#### Source records ####

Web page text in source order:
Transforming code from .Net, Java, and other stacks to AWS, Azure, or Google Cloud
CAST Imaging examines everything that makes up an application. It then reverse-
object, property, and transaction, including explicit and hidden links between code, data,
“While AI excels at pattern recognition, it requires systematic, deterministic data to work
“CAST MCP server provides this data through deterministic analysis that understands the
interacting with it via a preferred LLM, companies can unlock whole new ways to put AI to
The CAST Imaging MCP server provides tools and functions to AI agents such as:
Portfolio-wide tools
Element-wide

####

• What the task asks: Output the line containing "Transforming code from" and each line after it through the close of the entries, unchanged and with no other lines.

• Completed task:
Transforming code from .Net, Java, and other stacks to AWS, Azure, or Google Cloud
CAST Imaging examines everything that makes up an application. It then reverse-
object, property, and transaction, including explicit and hidden links between code, data,
“While AI excels at pattern recognition, it requires systematic, deterministic data to work
“CAST MCP server provides this data through deterministic analysis that understands the
interacting with it via a preferred LLM, companies can unlock whole new ways to put AI to
The CAST Imaging MCP server provides tools and functions to AI agents such as:
Portfolio-wide tools
Element-wide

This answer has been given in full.